The vaquejada race is a sport with animals which has the greatest socio-economic impact in Brazil and is responsible for generating an intense cultural and economic movement. However, this activity has been the subject of questions about well-being involving the environmental and mental comfort conditions offered to equine and cattle interactions. It is necessary to perform technical evaluations of the cattle involved on the basis of scientific study to better understand the processes of sport and, with this, promote their evolution on good welfare practices in the 21st century. Therefore, to test the hypothesis that the use of the official rules of the vaquejada where cattle use a protective harness on the tail protects the cattle’s tail from injuries in this region that compromise health.

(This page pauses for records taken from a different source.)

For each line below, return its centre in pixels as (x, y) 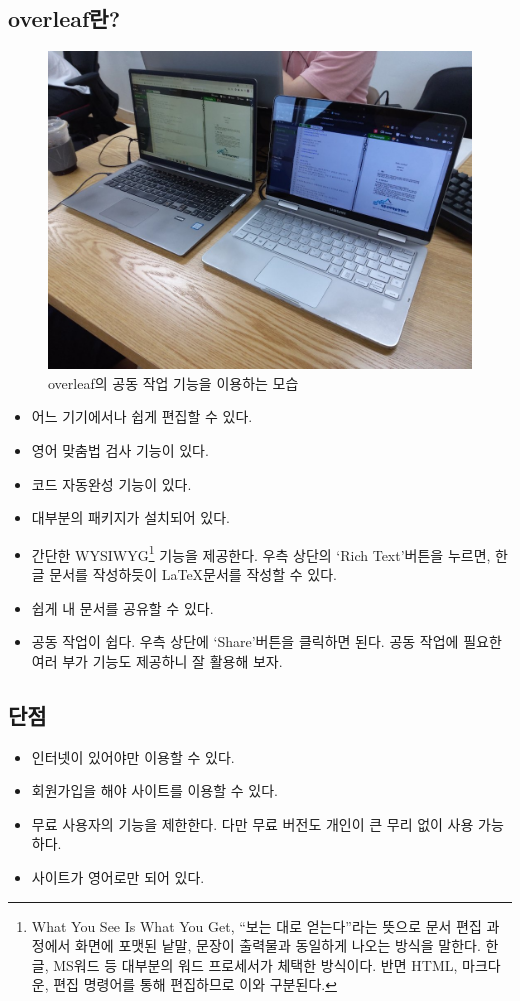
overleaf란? (64, 18)
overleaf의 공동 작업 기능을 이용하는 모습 (173, 382)
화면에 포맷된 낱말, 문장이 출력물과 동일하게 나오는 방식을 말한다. (278, 945)
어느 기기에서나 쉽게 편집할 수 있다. (142, 416)
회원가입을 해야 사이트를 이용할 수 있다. (154, 790)
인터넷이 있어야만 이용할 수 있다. (133, 756)
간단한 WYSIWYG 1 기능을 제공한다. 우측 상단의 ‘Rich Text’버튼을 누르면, (261, 553)
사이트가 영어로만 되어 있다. (118, 876)
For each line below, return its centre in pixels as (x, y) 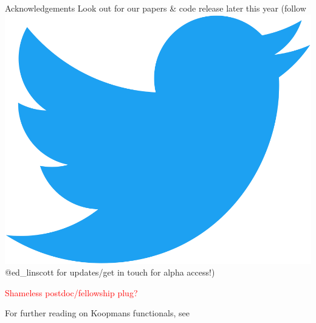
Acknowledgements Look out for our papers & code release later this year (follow (156, 8)
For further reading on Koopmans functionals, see (97, 313)
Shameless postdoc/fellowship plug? (71, 292)
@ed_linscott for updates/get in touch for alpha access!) (110, 272)
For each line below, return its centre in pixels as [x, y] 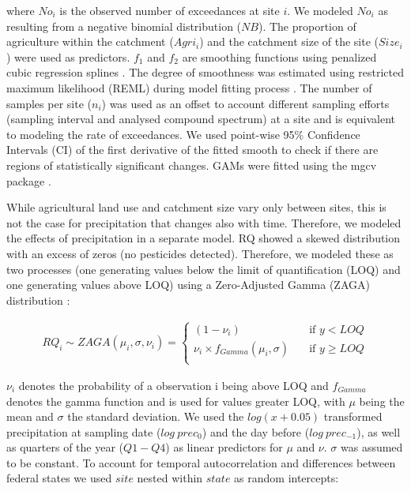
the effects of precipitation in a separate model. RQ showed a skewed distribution [204, 238]
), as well [379, 431]
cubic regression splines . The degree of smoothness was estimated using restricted [205, 72]
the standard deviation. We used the [156, 416]
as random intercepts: [287, 478]
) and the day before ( [256, 431]
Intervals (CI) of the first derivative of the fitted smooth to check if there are [192, 150]
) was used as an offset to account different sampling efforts [245, 103]
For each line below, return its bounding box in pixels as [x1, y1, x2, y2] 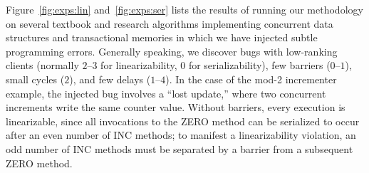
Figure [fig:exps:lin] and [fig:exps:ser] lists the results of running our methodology [6, 2, 363, 16]
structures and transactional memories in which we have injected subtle [6, 30, 318, 45]
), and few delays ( [69, 71, 151, 86]
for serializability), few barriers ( [188, 58, 331, 73]
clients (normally [6, 58, 79, 73]
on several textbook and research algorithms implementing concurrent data [6, 16, 333, 31]
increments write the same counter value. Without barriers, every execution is [6, 100, 345, 115]
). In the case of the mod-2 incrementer [165, 71, 337, 86]
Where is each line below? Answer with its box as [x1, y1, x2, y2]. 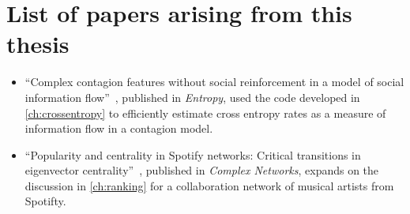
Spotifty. [24, 193, 66, 209]
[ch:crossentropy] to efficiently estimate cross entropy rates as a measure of [24, 104, 386, 121]
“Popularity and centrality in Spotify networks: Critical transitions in [24, 146, 361, 163]
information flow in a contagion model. [24, 120, 213, 137]
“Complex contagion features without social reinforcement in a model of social [24, 73, 404, 90]
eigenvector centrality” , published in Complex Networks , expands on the [24, 162, 379, 178]
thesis [6, 28, 70, 60]
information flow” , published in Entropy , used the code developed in [24, 88, 360, 105]
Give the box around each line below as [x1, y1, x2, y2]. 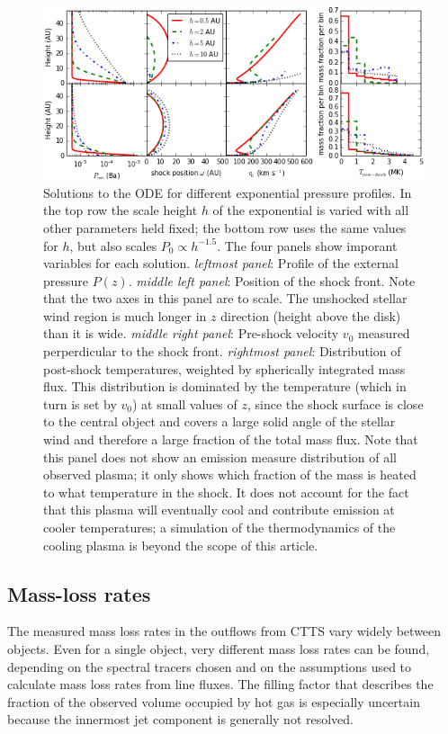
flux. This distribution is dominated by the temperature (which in [43, 377, 407, 396]
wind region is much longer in [43, 306, 207, 325]
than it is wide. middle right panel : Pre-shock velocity [43, 324, 339, 343]
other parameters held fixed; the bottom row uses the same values [43, 218, 407, 237]
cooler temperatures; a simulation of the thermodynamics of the [43, 518, 396, 536]
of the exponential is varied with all [212, 201, 409, 219]
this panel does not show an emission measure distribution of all [43, 447, 398, 466]
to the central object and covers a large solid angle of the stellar [43, 412, 396, 431]
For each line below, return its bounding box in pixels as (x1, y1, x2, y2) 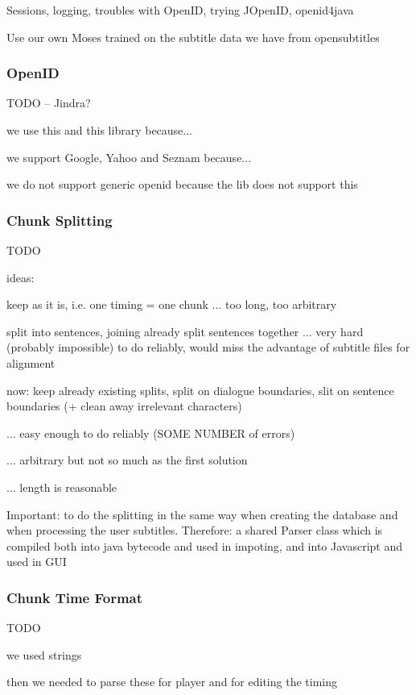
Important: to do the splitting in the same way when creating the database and (6, 506, 398, 522)
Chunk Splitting (6, 210, 113, 230)
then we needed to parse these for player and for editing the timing (6, 673, 337, 690)
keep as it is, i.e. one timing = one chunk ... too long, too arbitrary (6, 296, 337, 313)
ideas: (6, 268, 35, 285)
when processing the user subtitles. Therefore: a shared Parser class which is (6, 522, 383, 539)
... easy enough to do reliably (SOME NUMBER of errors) (6, 424, 295, 441)
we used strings (6, 646, 82, 663)
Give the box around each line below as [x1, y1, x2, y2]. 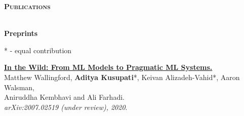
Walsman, [4, 82, 34, 92]
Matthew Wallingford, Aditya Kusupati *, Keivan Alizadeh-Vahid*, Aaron [4, 71, 240, 82]
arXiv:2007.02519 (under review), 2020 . [4, 101, 128, 112]
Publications [4, 1, 51, 11]
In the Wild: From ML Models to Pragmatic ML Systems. [4, 62, 213, 72]
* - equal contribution [4, 45, 72, 55]
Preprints [4, 28, 38, 38]
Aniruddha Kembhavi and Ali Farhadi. [4, 92, 125, 102]
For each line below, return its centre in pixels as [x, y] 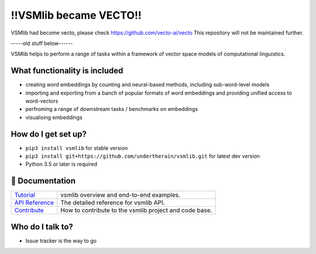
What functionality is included [67, 71]
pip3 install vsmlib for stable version [77, 148]
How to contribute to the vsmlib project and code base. [136, 210]
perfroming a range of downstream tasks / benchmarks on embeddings [112, 109]
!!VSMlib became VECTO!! [76, 15]
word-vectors [42, 101]
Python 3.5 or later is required [61, 164]
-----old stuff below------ [42, 43]
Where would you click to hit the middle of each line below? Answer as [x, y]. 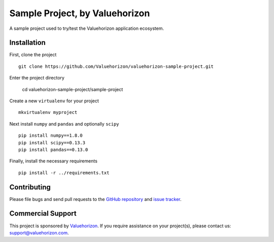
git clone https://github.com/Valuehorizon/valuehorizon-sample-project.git [116, 66]
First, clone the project [33, 55]
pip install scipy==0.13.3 [52, 143]
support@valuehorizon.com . [39, 232]
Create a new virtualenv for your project [54, 101]
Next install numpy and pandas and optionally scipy [64, 124]
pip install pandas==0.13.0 [53, 150]
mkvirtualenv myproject [48, 112]
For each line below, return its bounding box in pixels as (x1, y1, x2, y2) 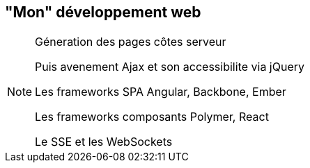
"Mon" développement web (5, 3, 201, 21)
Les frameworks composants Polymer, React (35, 110, 269, 124)
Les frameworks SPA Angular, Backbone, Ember (35, 85, 286, 99)
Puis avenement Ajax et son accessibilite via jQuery (35, 60, 305, 74)
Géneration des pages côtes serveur (35, 35, 226, 49)
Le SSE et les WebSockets (35, 135, 173, 149)
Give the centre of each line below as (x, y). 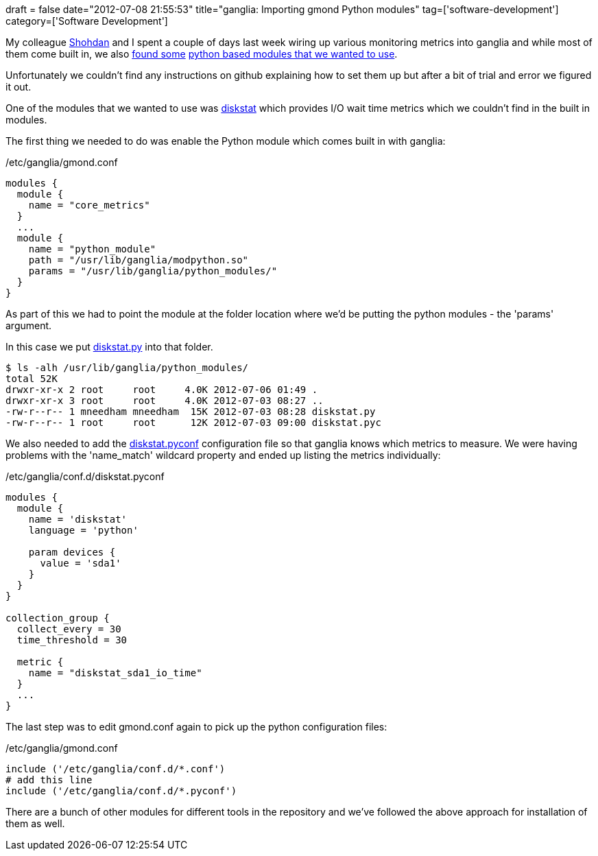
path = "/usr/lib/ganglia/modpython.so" (139, 260)
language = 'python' (83, 530)
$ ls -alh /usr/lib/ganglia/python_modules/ (127, 368)
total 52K (32, 379)
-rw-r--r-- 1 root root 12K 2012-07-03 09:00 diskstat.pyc (193, 423)
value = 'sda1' (81, 563)
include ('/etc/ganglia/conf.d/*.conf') (116, 769)
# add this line (49, 780)
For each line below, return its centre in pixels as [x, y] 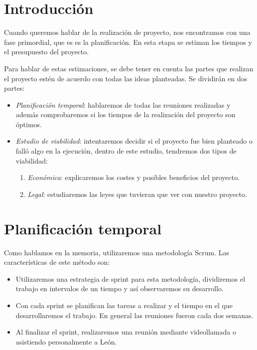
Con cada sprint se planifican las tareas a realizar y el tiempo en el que [124, 305]
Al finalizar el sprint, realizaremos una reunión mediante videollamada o [126, 332]
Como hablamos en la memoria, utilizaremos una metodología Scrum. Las [117, 252]
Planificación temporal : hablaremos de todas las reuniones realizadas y [123, 104]
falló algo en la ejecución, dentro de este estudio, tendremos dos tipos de [126, 151]
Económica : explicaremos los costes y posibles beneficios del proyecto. [134, 177]
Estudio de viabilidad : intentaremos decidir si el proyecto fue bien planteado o [134, 141]
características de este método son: [57, 262]
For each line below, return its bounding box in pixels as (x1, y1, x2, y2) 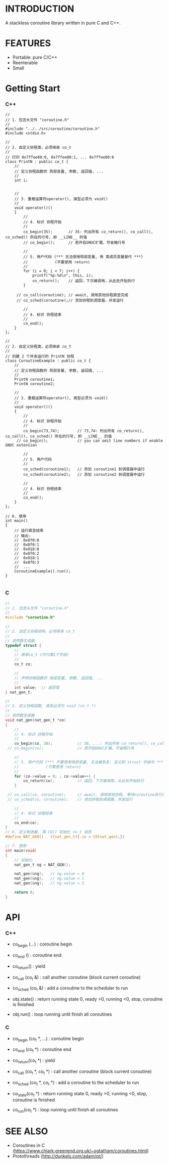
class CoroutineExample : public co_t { (5, 359, 92, 364)
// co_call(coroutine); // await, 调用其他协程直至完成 (16, 293, 128, 298)
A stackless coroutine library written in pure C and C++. (5, 20, 121, 26)
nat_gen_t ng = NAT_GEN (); (14, 862, 71, 867)
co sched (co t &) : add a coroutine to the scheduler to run (12, 985, 128, 993)
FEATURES (5, 37, 51, 49)
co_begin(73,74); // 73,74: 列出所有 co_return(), (23, 428, 144, 434)
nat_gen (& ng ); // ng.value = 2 (14, 881, 84, 886)
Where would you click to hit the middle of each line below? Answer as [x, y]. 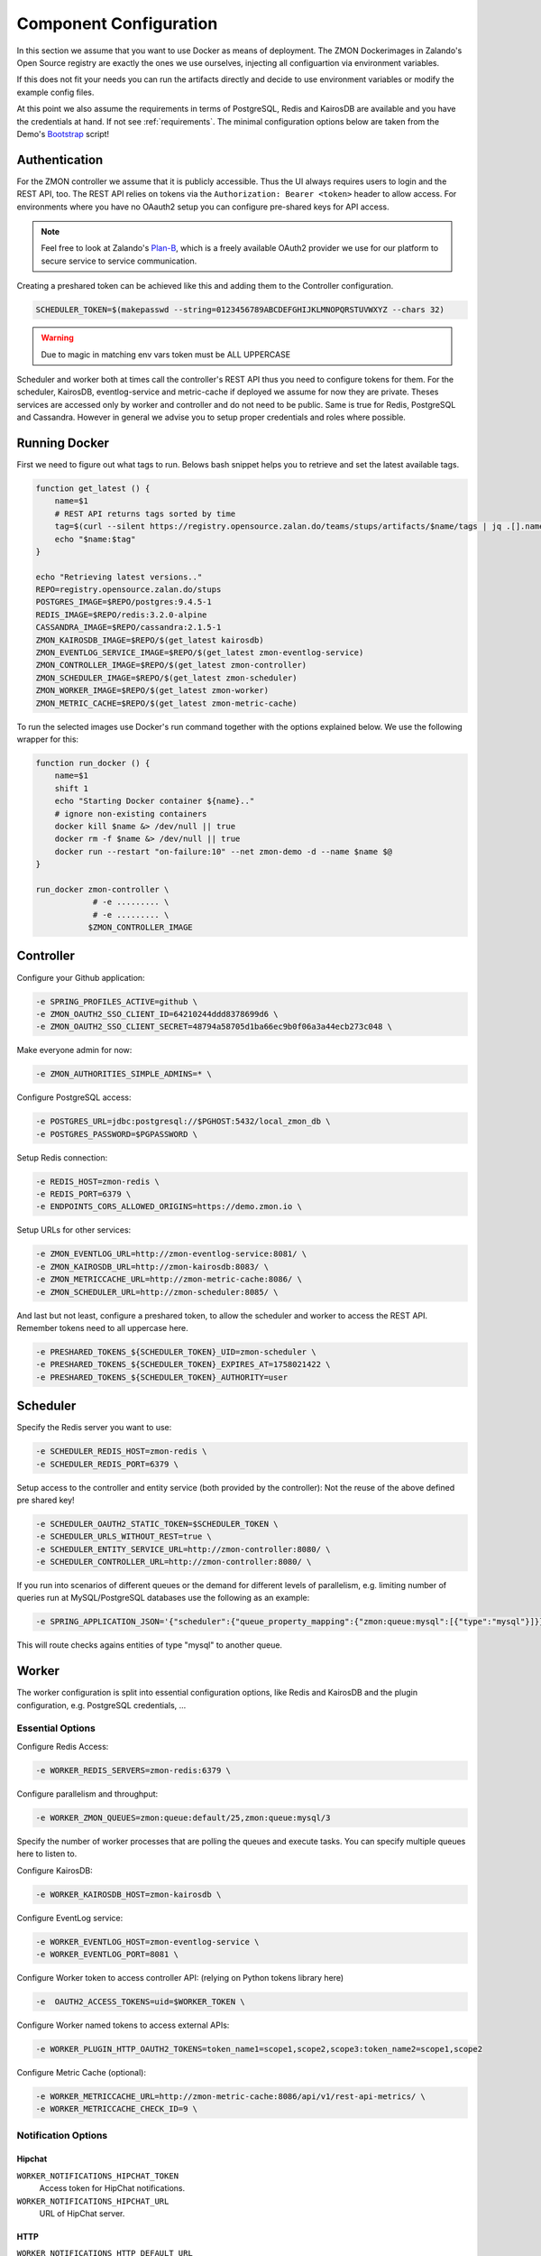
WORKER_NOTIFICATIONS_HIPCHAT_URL [93, 2201]
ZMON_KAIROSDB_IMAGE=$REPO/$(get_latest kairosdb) [150, 640]
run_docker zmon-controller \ [102, 889]
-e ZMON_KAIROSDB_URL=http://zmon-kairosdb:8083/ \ [152, 1267]
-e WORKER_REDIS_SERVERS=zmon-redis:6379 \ [133, 1770]
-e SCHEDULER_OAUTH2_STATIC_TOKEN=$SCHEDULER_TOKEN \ [157, 1524]
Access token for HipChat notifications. [112, 2188]
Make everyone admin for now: [74, 1050]
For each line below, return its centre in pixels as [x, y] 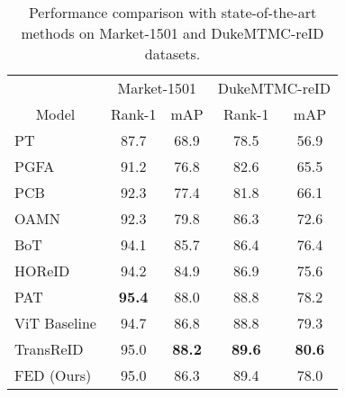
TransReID [49, 349]
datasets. [172, 54]
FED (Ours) [53, 375]
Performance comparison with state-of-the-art [172, 12]
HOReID [42, 271]
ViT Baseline [55, 323]
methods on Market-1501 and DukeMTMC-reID [172, 33]
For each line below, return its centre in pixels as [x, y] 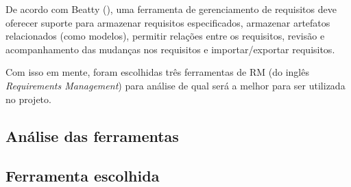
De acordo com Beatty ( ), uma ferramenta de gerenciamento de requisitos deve [171, 9]
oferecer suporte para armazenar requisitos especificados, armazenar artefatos [168, 22]
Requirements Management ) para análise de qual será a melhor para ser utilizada [175, 85]
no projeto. [28, 99]
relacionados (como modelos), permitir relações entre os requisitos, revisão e [165, 36]
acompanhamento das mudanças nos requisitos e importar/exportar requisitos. [170, 49]
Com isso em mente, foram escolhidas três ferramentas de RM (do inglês [157, 72]
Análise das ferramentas [92, 135]
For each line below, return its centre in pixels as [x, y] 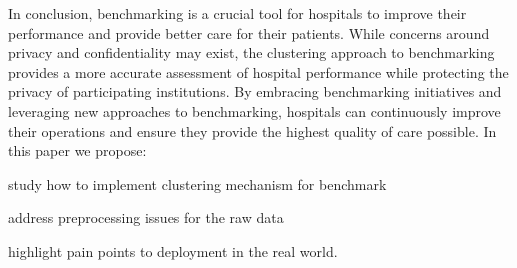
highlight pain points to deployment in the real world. [173, 250]
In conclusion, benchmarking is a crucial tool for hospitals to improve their [237, 13]
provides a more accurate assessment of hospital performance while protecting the [258, 71]
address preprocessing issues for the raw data [146, 217]
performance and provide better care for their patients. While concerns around [249, 32]
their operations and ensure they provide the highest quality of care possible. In [252, 130]
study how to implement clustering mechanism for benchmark [197, 183]
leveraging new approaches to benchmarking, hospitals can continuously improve [254, 110]
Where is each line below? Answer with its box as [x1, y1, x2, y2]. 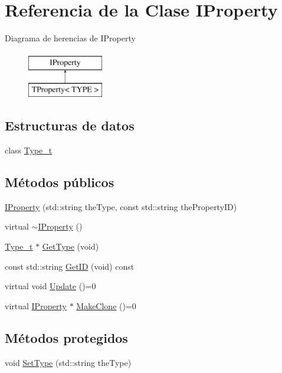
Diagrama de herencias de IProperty [5, 32, 136, 44]
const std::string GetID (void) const [5, 260, 135, 272]
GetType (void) [42, 240, 99, 253]
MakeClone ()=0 [76, 299, 136, 312]
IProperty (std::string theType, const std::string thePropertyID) [5, 200, 237, 212]
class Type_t [5, 144, 53, 156]
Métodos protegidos [5, 328, 128, 346]
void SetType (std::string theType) [5, 356, 132, 368]
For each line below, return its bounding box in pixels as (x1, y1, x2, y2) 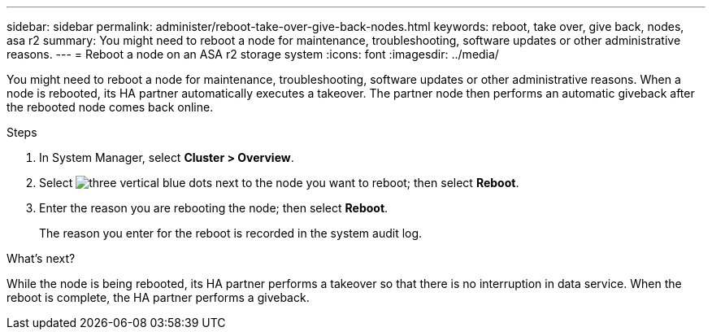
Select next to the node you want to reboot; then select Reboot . (39, 176, 519, 190)
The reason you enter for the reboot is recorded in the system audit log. (39, 226, 423, 240)
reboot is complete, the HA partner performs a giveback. (7, 290, 310, 304)
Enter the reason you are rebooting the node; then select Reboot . (39, 201, 389, 215)
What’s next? (7, 251, 76, 265)
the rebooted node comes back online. (7, 100, 214, 114)
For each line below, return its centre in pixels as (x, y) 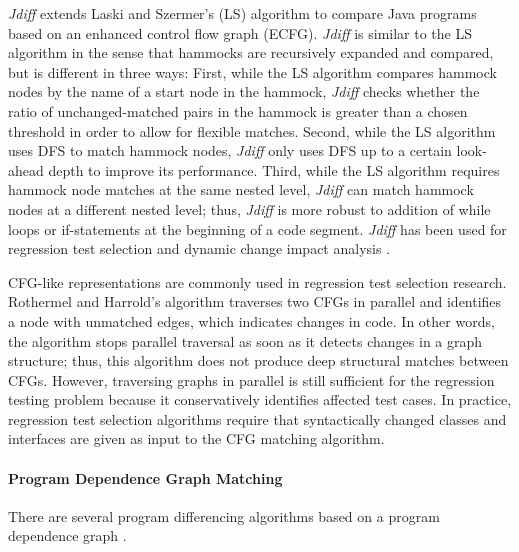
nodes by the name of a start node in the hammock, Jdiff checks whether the (244, 91)
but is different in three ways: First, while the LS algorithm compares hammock (252, 71)
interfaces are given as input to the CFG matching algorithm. (196, 438)
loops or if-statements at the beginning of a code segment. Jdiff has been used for (257, 228)
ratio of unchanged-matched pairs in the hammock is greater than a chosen (238, 110)
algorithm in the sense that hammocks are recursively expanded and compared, (251, 52)
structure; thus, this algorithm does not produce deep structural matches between (258, 360)
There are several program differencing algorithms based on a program (224, 515)
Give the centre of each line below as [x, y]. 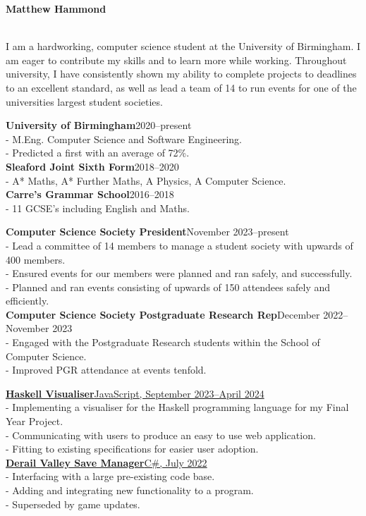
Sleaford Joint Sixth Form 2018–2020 [92, 166]
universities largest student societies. [84, 101]
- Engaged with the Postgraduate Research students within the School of [163, 342]
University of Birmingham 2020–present [99, 125]
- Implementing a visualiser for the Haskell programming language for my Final [177, 407]
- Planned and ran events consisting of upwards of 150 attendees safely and [168, 287]
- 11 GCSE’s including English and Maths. [98, 208]
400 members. [36, 259]
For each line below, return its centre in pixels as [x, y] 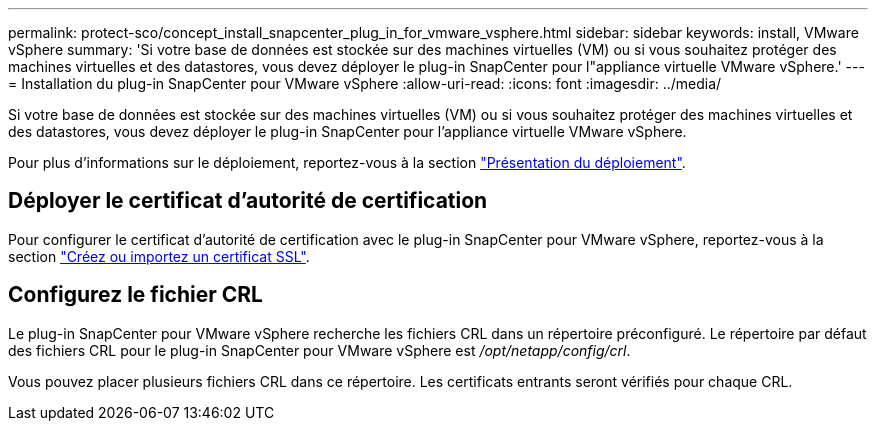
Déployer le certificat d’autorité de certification [248, 201]
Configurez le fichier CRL [135, 295]
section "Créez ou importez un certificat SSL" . [159, 256]

Before, during and after races, a study was developed that aimed to perform a general and radiological clinical evaluation in the proximal coccygeal region in cattle that ran in a modern cattle stall. Forty male bovines were evaluated (average: 2 year-old and 420 kg). Oxen were subjected to clinical and radiological examination before and after racing with official rules. Results of the clinical and radiological evaluations performed by veterinarians, did not observe clinical occurrences before and after the races in the 40 cattle evaluated. The increase in heart and respiratory rates was a reflection of temporary management stressors, as the animals returned to the feeding/rumination/interaction pattern after running in the rest pen. The radiographic findings in the tail, represented by the reduction of the intervertebral space and areas of subcutaneous radiolucency, suggest technical artifacts derived from the manipulation of the tail for proper positioning to perform the tests in the condition of retention in the corral. The partial fracture found by an evaluator showed signs of calcification and was accompanied by swelling in the soft tissue but without pain in the pre-run examination. It is concluded that the modern vaquejada race, which meets the official rules, is not related to the increase in lesions in the locomotor apparatus or other evaluated tissues, including the tail.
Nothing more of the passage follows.